Поймав его взгляд, Васильич вдруг догадывается, что Митьке хочется чего-то другого, отличного от того, что хочется ему, Васильичу. Похоже, Митьке хочется именно что ехать семь километров по жаре туда и семь обратно… трястись на лошади по тропе… пригибаться, когда поперек тропы как раз на уровне груди всадника торчит цепкая ветка арчи или эргая… Но это дикое, несуразное желание настолько сейчас чуждо ему, что и догадка о нем у Васильича смутная, неопределенная

— Ты с ними, что ли, хочешь ехать? — спрашивает он у Митьки, чтобы проверить себя.

— Ну, — говорит Митька мрачно. — Мызин не пускает.

Васильич молчит, пытаясь вспомнить, чего он хотел раньше, когда ему было столько же лет, сколько сейчас Митьке, — и не может. Все заслоняют сегодняшние желания — желания сорокашестилетнего человека, который благодаря полевому стажу выйдет на пенсию лет на пять раньше, чем другие.

— Еще наездишься… — неуверенно говорит Васильич бодрым голосом. — Эх, Митька, знаешь, вот я иногда думаю… Почему я не стал биологом? Как хорошо! Поймал букашку, посадил ее в банку… травки набросал. И смотри за ней целыми днями. Что ест, что пьет, как ходит… Как подружку ищет… А?.. А тут! Зубы вставить некогда… дожил — куда языком ни ткнешь, все в щеку попадаешь!..

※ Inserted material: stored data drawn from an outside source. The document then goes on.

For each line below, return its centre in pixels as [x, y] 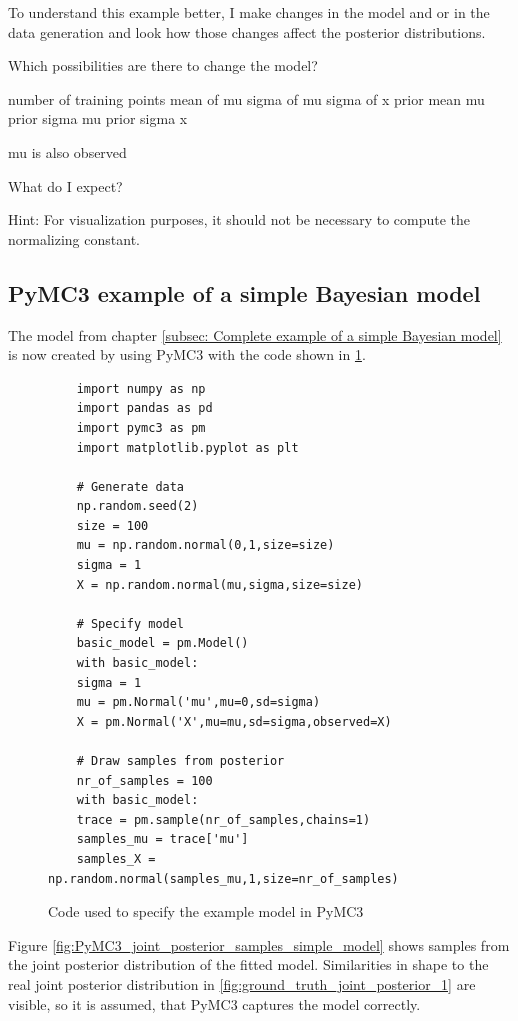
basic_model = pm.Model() [162, 643]
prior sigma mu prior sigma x [98, 118]
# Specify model [130, 623]
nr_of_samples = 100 [144, 780]
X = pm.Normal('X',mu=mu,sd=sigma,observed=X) [234, 721]
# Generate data [130, 486]
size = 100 [112, 525]
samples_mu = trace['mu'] [162, 839]
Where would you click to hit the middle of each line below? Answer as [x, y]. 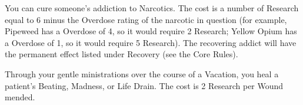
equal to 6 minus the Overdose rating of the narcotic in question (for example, [146, 19]
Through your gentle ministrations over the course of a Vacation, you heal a [142, 73]
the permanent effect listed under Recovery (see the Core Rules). [121, 54]
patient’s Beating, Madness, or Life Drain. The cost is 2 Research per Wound [144, 85]
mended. [20, 97]
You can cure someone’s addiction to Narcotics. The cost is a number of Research [152, 8]
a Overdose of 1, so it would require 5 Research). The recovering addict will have [151, 42]
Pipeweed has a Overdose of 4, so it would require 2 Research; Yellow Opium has [151, 31]
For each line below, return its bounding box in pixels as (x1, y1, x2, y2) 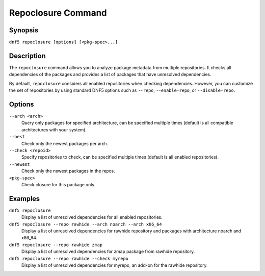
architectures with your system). (21, 126, 87, 132)
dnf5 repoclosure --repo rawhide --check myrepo (9, 255, 129, 261)
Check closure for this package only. (21, 181, 96, 187)
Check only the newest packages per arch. (21, 140, 108, 147)
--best (9, 134, 25, 140)
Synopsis (9, 26, 39, 34)
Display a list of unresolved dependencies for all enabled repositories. (21, 214, 163, 220)
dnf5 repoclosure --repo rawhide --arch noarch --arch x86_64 (9, 221, 162, 227)
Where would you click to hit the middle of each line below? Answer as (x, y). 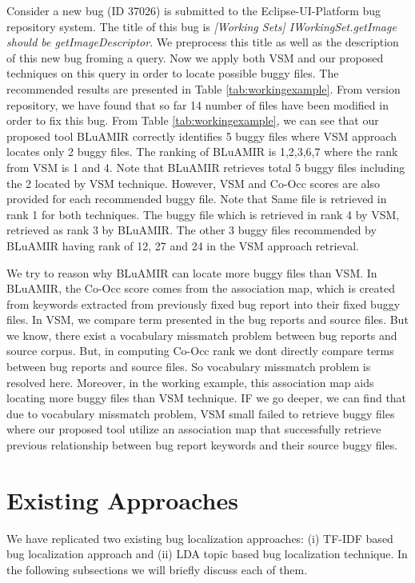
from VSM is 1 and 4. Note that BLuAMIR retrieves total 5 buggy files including (206, 167)
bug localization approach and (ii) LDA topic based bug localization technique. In (207, 554)
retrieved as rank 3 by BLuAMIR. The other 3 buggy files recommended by (192, 230)
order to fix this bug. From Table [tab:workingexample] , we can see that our (193, 120)
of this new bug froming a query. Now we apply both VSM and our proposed (195, 57)
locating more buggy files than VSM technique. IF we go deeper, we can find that (207, 398)
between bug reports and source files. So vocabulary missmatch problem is (189, 367)
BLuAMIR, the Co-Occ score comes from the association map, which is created (201, 288)
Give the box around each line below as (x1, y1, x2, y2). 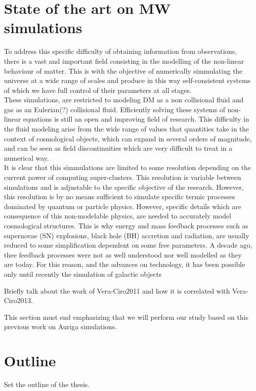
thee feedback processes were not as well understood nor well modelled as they (4, 249, 242, 260)
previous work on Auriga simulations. (4, 321, 117, 332)
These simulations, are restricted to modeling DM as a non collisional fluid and (4, 94, 244, 105)
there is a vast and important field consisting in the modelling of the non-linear (4, 55, 244, 66)
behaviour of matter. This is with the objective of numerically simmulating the (4, 65, 243, 76)
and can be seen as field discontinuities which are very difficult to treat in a (4, 143, 233, 153)
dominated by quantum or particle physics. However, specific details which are (4, 201, 241, 211)
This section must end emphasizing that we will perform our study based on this (4, 311, 249, 322)

Он сокрушенно машет рукой.

— Ну да, — говорит Митька и опять отворачивается, смотрит издалека, как Володя приспосабливает отрезанный кусок кошмы на седло.

Васильич крякает, решительно допивает чай, гасит окурок об землю. Встает и неторопливо идет к камеральной палатке. По дороге он поднимает голову и смотрит в небо. Небо совершенно чистое. Синее. Оно зубчатое по краям. Васильич вздыхает и, согнувшись в три погибели, лезет в палатку.

* * *

— Митя! — крикнул через несколько минут Мызин. — Митя!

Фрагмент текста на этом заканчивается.